Multimodal Language Models Face Challenges in Reading Analog Clocks

Under the guidance of Javier Conde, an assistant professor at the Universidad Politécnica de Madrid, a team of researchers conducted a study of great significance. In analyzing these examples, we expose fundamental difficulties that Multimodal Large Language Models (MLLMs) face when understanding analog clocks. The new research, which appeared October 16 in IEEE Internet Computing,…

Tina Reynolds Avatar

By

Multimodal Language Models Face Challenges in Reading Analog Clocks

Under the guidance of Javier Conde, an assistant professor at the Universidad Politécnica de Madrid, a team of researchers conducted a study of great significance. In analyzing these examples, we expose fundamental difficulties that Multimodal Large Language Models (MLLMs) face when understanding analog clocks. The new research, which appeared October 16 in IEEE Internet Computing, finds that these sophisticated new models first had a hard time telling time right. This surprising discovery begs many questions about how well and swiftly they process the visual world.

Our research team tested four different MLLMs. Primarily they were concerned with which model had the best reading accuracy on a dataset of analog clocks that they generated. This unique dataset includes over 43,000 images of clocks set at various times. It importantly acted as their basis for measuring the models’ success. To assess the MLLMs, the researchers utilized a subset of images and observed their capabilities in interpreting the indicated times.

Duval very clearly spelled out the challenge of reading the digital clock. He noted, “It appears that reading the time is not as simple a task as it may seem, since the model must identify the clock hands, determine their orientations, and combine these observations to infer the correct time.” This quote highlights how complex a task that MLLMs are asked to do, often making their performance difficult to judge.
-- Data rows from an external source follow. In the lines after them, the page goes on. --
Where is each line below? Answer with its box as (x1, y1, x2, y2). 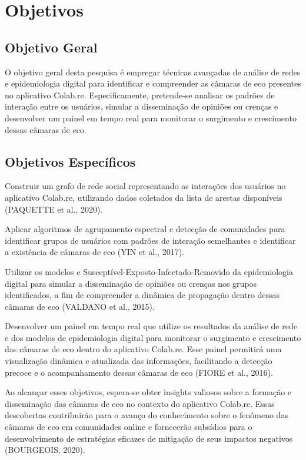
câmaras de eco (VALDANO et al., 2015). (5, 300, 155, 312)
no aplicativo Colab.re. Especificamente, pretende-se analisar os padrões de (5, 88, 275, 101)
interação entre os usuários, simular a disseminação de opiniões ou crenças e (5, 100, 278, 112)
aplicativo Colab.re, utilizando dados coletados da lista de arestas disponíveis (5, 191, 282, 203)
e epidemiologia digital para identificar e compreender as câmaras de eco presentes (5, 77, 301, 90)
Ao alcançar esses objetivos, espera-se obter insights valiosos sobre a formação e (5, 386, 292, 398)
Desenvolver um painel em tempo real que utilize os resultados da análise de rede (5, 320, 297, 332)
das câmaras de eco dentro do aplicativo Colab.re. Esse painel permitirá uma (5, 343, 282, 355)
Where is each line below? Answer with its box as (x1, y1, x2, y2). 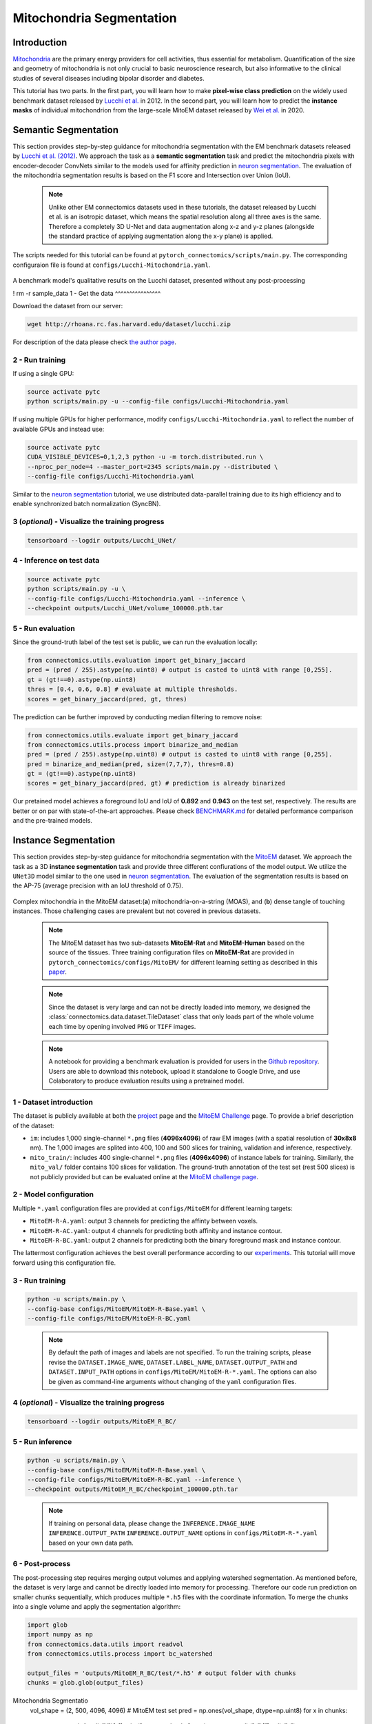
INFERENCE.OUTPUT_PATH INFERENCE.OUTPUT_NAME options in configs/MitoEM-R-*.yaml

The case study’s results yielded one important finding. When a model fails with any aspect of image analysis, it sets off a domino effect that leads to failure elsewhere. Consequently, for a majority of cases, MLLMs misread the reported times on the logs. To solve the problem, Conde and his co-workers augmented their in-office training processes. They contributed 5,000 additional images from their own dataset. After re-training the models, they decided to test them again on novel images that were never seen before.
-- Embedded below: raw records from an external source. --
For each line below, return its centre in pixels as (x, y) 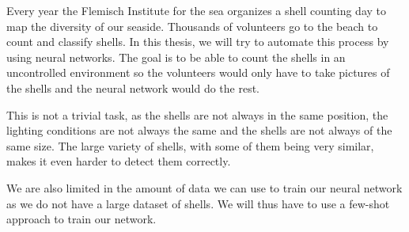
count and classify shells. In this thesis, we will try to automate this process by (198, 42)
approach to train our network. (81, 219)
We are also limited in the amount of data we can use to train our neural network (204, 187)
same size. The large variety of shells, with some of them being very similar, (190, 145)
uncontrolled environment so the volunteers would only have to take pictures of (198, 72)
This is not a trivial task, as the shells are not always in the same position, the (197, 114)
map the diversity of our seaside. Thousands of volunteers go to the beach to (192, 26)
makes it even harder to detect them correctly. (119, 161)
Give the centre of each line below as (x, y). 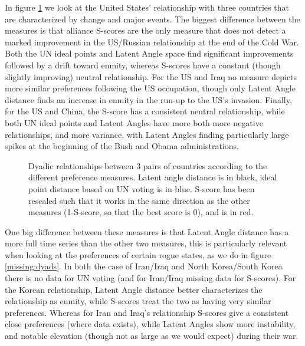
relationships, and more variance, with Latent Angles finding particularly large (147, 134)
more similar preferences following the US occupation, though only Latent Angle (150, 88)
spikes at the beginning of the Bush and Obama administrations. (122, 146)
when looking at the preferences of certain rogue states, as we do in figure (138, 254)
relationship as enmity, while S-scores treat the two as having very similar (138, 301)
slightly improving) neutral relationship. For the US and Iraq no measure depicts (151, 76)
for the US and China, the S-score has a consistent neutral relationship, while (145, 111)
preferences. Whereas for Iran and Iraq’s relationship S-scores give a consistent (147, 312)
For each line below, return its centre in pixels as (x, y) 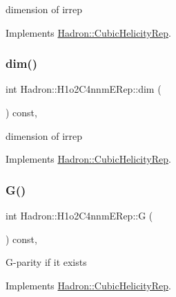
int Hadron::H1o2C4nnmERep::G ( (79, 215)
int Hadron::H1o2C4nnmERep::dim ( (84, 89)
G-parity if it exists (46, 262)
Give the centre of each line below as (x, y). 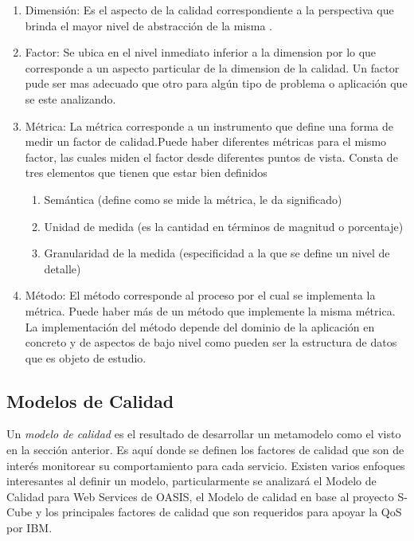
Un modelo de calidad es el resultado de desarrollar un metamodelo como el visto (204, 434)
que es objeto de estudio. (86, 357)
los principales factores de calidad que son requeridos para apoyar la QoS (223, 512)
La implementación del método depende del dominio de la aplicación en (200, 326)
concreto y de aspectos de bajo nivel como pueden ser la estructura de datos (211, 342)
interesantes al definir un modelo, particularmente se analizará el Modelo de (191, 481)
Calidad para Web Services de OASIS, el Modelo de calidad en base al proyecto (200, 496)
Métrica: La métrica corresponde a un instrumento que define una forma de (209, 125)
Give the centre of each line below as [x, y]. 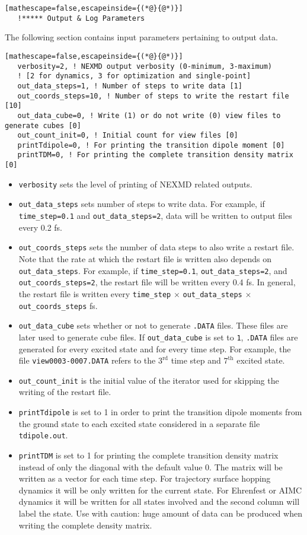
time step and [196, 360]
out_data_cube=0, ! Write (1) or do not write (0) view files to [149, 115]
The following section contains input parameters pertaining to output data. [141, 37]
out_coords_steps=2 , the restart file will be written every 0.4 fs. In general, [157, 282]
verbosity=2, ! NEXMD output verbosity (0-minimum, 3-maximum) [145, 66]
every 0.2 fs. [41, 227]
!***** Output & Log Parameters [81, 18]
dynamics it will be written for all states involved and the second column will [159, 501]
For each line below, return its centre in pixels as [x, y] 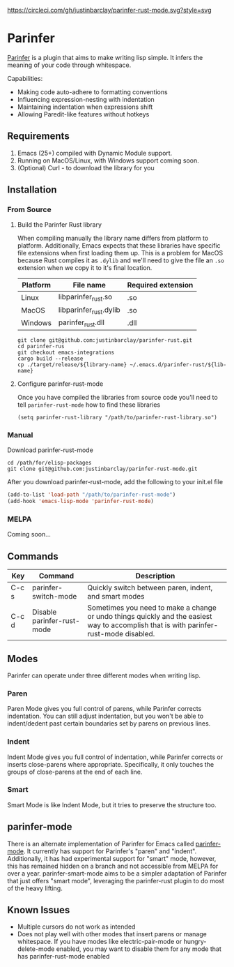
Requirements [38, 136]
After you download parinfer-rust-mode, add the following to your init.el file [115, 482]
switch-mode [55, 597]
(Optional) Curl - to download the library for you [86, 167]
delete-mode [36, 949]
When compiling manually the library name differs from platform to [113, 238]
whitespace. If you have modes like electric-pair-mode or [100, 942]
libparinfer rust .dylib [89, 310]
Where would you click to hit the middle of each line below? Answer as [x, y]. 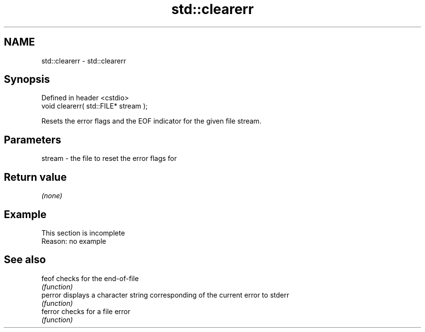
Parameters [33, 140]
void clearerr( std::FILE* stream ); [95, 106]
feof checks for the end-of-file [90, 278]
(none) [52, 196]
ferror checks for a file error [86, 311]
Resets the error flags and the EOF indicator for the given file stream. [151, 121]
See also [25, 260]
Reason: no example [74, 241]
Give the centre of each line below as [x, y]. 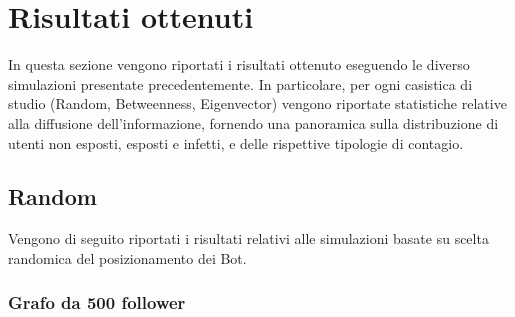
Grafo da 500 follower [97, 302]
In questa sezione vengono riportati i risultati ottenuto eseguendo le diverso [239, 64]
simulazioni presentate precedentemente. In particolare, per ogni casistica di [240, 83]
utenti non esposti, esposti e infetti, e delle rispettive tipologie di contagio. [236, 142]
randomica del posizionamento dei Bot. [127, 257]
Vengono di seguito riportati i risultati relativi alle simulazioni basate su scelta [248, 238]
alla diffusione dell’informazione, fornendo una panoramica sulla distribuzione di [253, 122]
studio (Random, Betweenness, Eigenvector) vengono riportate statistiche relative [257, 103]
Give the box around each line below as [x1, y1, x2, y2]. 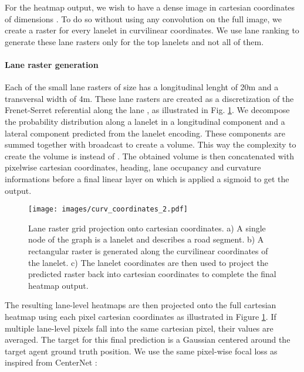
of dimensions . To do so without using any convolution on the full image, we [5, 12, 282, 25]
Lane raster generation [5, 58, 99, 70]
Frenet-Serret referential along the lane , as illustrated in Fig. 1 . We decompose [5, 104, 290, 116]
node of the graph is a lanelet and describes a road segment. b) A [28, 233, 264, 245]
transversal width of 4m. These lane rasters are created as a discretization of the [5, 92, 294, 104]
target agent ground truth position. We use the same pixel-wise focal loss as [5, 344, 278, 357]
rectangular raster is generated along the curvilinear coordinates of [28, 244, 268, 257]
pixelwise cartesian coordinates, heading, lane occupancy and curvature [5, 161, 261, 173]
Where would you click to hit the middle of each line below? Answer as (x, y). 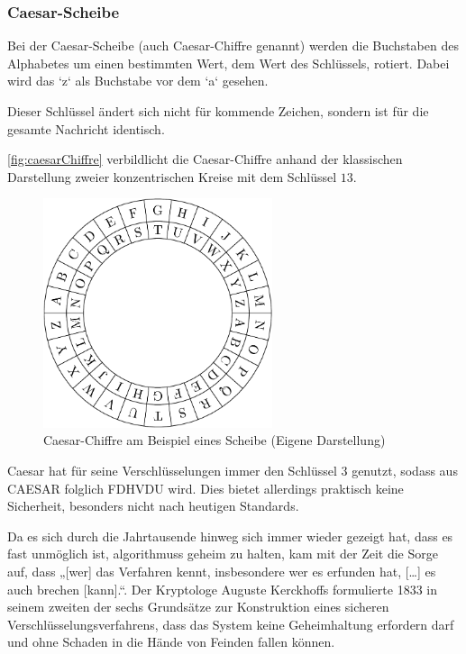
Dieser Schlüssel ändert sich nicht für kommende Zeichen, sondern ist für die (218, 111)
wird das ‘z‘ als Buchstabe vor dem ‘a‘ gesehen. (138, 81)
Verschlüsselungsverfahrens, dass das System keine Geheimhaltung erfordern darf (231, 624)
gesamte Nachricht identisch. (86, 128)
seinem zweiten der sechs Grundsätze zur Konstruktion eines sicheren (198, 607)
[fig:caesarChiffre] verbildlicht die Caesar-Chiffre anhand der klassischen (205, 159)
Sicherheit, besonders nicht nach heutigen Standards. (153, 506)
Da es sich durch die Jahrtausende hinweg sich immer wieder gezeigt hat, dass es (230, 536)
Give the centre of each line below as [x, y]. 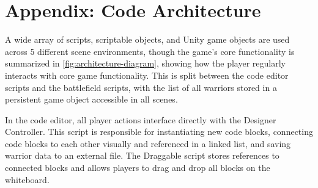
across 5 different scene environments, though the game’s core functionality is [150, 51]
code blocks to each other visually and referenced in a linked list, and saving [148, 143]
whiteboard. [27, 179]
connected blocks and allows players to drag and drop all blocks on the [138, 168]
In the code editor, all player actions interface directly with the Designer [141, 119]
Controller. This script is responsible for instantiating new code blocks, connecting [159, 132]
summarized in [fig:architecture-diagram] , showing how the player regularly [145, 63]
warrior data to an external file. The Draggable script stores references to [142, 155]
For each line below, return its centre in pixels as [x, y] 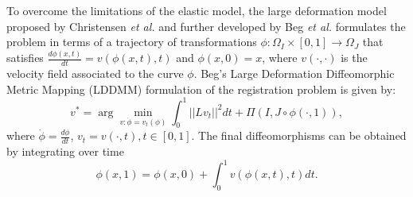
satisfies [25, 58]
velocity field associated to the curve [95, 73]
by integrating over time [65, 151]
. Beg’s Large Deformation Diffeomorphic [294, 73]
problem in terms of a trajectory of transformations [132, 42]
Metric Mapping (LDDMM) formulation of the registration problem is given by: [201, 89]
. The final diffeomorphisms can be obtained [299, 135]
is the [354, 58]
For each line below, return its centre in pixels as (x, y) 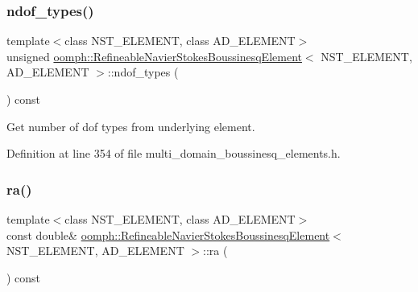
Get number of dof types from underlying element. (131, 126)
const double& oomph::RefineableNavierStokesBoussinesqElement (168, 234)
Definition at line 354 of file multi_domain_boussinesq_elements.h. (174, 153)
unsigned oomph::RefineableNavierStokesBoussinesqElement (154, 56)

Despite the improvements made, Conde emphasized that “these results demonstrate that we cannot take model performance for granted.” The study found that deep learning models have a hard time with changes in input image, despite being heavily trained. These challenges can limit their effectiveness. The researchers found that humans can instantly read the distinctions between different clock types and angles. In MLLMs, this is a common pitfall.
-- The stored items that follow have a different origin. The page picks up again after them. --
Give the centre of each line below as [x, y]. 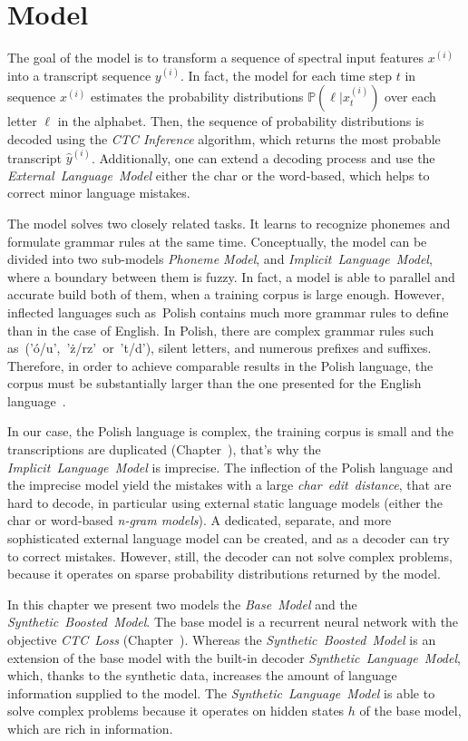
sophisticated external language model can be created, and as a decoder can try [229, 538]
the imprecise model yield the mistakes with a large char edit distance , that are [229, 485]
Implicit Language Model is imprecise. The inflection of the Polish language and [230, 467]
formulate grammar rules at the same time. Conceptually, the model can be [217, 241]
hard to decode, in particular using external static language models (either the [225, 502]
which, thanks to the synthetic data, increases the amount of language [202, 675]
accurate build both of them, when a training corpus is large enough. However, [226, 294]
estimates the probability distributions [197, 97]
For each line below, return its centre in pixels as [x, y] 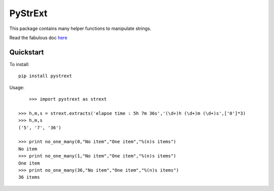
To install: [20, 64]
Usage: [17, 87]
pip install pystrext [45, 76]
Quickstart [27, 52]
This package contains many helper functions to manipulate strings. [80, 28]
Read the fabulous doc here [39, 38]
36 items [29, 177]
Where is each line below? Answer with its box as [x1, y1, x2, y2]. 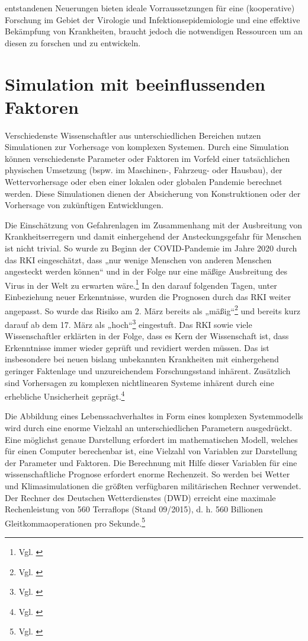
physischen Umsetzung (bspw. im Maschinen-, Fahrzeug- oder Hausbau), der [5, 164, 283, 176]
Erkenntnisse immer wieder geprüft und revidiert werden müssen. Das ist [5, 341, 269, 353]
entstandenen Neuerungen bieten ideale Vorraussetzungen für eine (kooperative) [5, 2, 295, 14]
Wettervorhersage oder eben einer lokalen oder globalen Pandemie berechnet [5, 176, 283, 188]
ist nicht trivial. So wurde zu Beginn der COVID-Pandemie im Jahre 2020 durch [5, 242, 297, 254]
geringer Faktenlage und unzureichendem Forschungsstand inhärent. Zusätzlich [5, 364, 291, 377]
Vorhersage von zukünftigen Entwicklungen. [5, 199, 163, 211]
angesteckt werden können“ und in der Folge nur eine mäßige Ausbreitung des [5, 265, 287, 278]
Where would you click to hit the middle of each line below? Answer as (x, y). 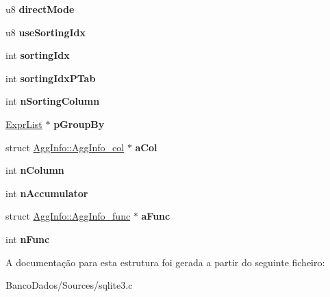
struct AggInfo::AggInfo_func (68, 216)
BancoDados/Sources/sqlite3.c (69, 285)
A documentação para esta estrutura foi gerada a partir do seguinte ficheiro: (165, 262)
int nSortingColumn (53, 101)
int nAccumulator (47, 193)
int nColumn (35, 170)
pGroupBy (79, 124)
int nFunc (28, 238)
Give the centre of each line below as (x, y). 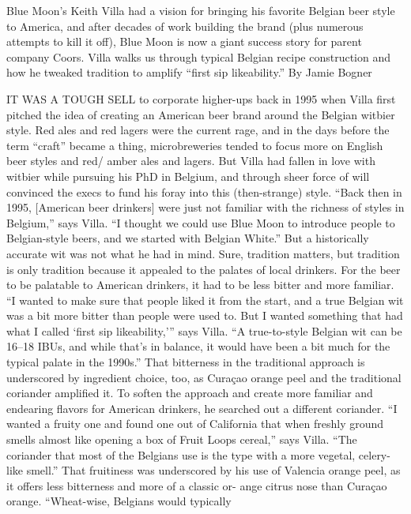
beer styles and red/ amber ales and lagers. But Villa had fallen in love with (191, 161)
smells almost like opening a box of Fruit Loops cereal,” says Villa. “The (182, 439)
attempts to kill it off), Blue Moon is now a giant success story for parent (184, 41)
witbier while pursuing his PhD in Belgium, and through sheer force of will (188, 176)
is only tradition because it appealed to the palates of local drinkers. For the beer (204, 269)
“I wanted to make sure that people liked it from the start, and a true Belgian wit (205, 300)
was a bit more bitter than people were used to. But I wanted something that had (205, 315)
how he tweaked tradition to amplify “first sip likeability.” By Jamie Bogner (189, 72)
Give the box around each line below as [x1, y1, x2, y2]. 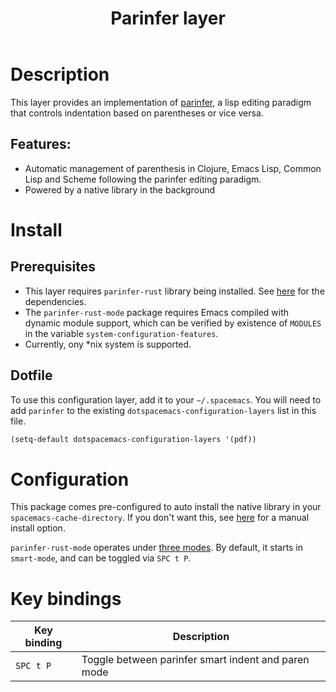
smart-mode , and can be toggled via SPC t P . [10, 552, 192, 564]
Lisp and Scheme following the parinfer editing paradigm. [24, 173, 262, 185]
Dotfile [10, 367, 53, 384]
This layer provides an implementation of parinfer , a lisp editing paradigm [10, 96, 312, 108]
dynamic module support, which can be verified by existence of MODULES [24, 317, 322, 329]
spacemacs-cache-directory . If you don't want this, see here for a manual [10, 512, 310, 524]
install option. [10, 522, 66, 534]
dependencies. [24, 295, 87, 307]
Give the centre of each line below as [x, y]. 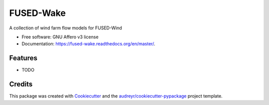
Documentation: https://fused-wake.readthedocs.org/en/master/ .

The research portrays a fascinating link to world of art. It alludes to Salvador Dalí’s surrealist masterpiece, The Persistence of Memory, which features melting clocks that evoke a sense of anxiety about time. Here’s an artistic visualization of the challenges that MLLMs need to overcome with time recognition. It demonstrates the ways in which differences in clock imagery can make them contradictory and misleading. Conde noted that “while such variations pose little difficulty for humans, models often fail at this task.”